Which Equation Has The Solutions $x=\frac{-3 \pm \sqrt{3 I}}{2}$?A. $2x^2 + 6x + 9 = 0$ B. $x^2 + 3x + 12 = 0$ C. $x^2 + 3x + 3 = 0$ D. $2x^2 + 6x + 3 = 0$

Introduction

Quadratic equations are a fundamental concept in mathematics, and they can be used to model a wide range of real-world phenomena. In this article, we will explore the solutions to a quadratic equation that involve complex numbers. We will examine the given solutions and determine which equation they satisfy.

Complex Solutions to Quadratic Equations

A quadratic equation is a polynomial equation of degree two, which means the highest power of the variable is two. The general form of a quadratic equation is:

$$ax^2 + bx + c = 0$$

where $a$, $b$, and $c$ are constants, and $x$ is the variable. The solutions to a quadratic equation can be found using the quadratic formula:

$$x = \frac{-b \pm \sqrt{b^2 - 4ac}}{2a}$$

When the discriminant $b^2 - 4ac$ is negative, the solutions to the quadratic equation will be complex numbers.

Given Solutions

The given solutions are:

$$x = \frac{-3 \pm \sqrt{3i}}{2}$$

These solutions involve complex numbers, specifically the imaginary unit $i$, which is defined as the square root of $-1$. The solutions can be rewritten as:

$$x = \frac{-3 \pm i\sqrt{3}}{2}$$

Analyzing the Solutions

To determine which equation the given solutions satisfy, we need to analyze the solutions and compare them to the equations provided in the options.
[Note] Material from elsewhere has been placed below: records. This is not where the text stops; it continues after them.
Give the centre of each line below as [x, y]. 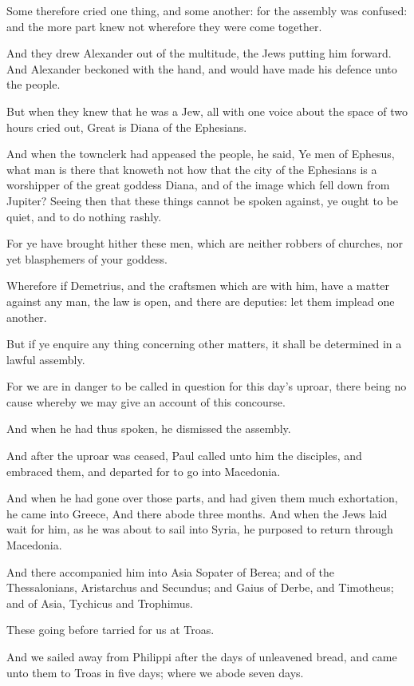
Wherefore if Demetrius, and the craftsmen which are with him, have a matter [198, 286]
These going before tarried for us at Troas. [110, 630]
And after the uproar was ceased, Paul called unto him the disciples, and [184, 456]
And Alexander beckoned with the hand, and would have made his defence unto [202, 68]
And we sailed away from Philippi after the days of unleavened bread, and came [202, 656]
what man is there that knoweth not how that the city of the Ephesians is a [192, 169]
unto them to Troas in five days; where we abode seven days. [155, 672]
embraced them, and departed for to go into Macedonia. [144, 471]
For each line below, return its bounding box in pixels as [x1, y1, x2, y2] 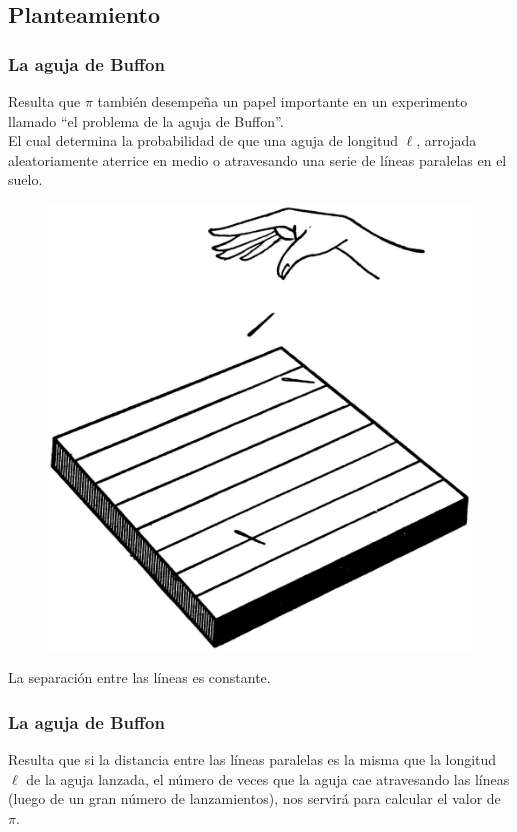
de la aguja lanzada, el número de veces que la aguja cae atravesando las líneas [26, 768, 510, 789]
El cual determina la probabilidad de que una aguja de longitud [8, 130, 399, 151]
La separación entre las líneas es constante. [8, 667, 271, 688]
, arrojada [416, 130, 477, 151]
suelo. [8, 169, 43, 190]
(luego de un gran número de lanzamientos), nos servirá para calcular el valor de [8, 788, 501, 809]
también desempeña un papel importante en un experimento [97, 91, 468, 111]
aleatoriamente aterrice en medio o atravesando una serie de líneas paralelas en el [8, 149, 507, 170]
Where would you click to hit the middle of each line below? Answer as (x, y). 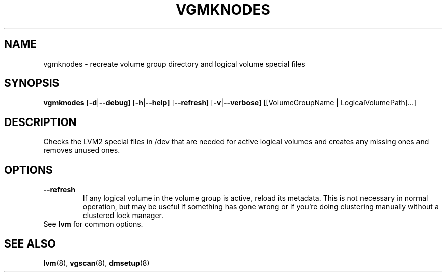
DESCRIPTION (40, 122)
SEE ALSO (30, 243)
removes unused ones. (82, 150)
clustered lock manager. (123, 216)
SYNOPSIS (32, 83)
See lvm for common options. (93, 224)
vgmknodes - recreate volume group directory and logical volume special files (174, 64)
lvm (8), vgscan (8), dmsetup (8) (96, 263)
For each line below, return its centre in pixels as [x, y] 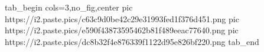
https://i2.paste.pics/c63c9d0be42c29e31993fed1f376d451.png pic [122, 18]
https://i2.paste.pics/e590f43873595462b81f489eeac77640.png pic [122, 30]
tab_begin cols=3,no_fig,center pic [69, 7]
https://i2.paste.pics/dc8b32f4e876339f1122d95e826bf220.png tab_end [132, 41]
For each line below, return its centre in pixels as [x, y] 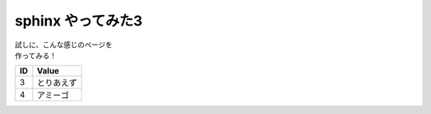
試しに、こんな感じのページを [64, 45]
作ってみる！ [36, 55]
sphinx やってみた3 [79, 21]
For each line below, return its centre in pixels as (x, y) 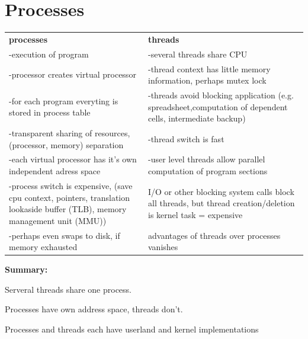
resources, (112, 133)
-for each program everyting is (64, 100)
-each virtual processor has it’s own (73, 159)
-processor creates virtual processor (73, 74)
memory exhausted (43, 247)
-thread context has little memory (209, 68)
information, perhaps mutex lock (207, 80)
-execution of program (49, 54)
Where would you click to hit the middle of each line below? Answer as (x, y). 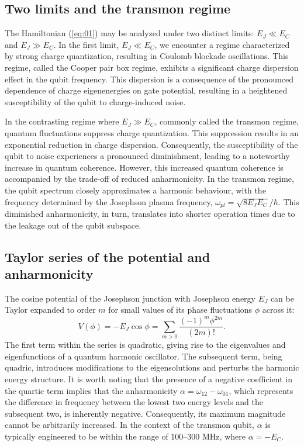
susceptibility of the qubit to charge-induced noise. (95, 101)
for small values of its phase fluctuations (180, 310)
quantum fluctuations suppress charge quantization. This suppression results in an (152, 132)
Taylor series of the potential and (108, 256)
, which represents (261, 390)
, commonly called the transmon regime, (227, 121)
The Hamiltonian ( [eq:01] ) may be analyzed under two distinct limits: (129, 33)
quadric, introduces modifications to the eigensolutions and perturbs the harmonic (152, 367)
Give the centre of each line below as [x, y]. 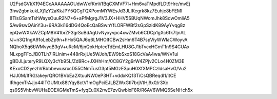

Option A: $2x^2 + 6x + 9 = 0$

Let's start by analyzing Option A. We can rewrite the equation as:

$$2x^2 + 6x + 9 = 0$$

$$\Rightarrow x^2 + 3x + \frac{9}{2} = 0$$

Using the quadratic formula, we get:

$$x = \frac{-3 \pm \sqrt{3}}{\sqrt{2}}$$

This solution does not match the given solutions.

Option B: $x^2 + 3x + 12 = 0$

Next, let's analyze Option B. We can rewrite the equation as:

$$x^2 + 3x + 12 = 0$$

Using the quadratic formula, we get:

$$x = \frac{-3 \pm \sqrt{33}}{2}$$

This solution does not match the given solutions.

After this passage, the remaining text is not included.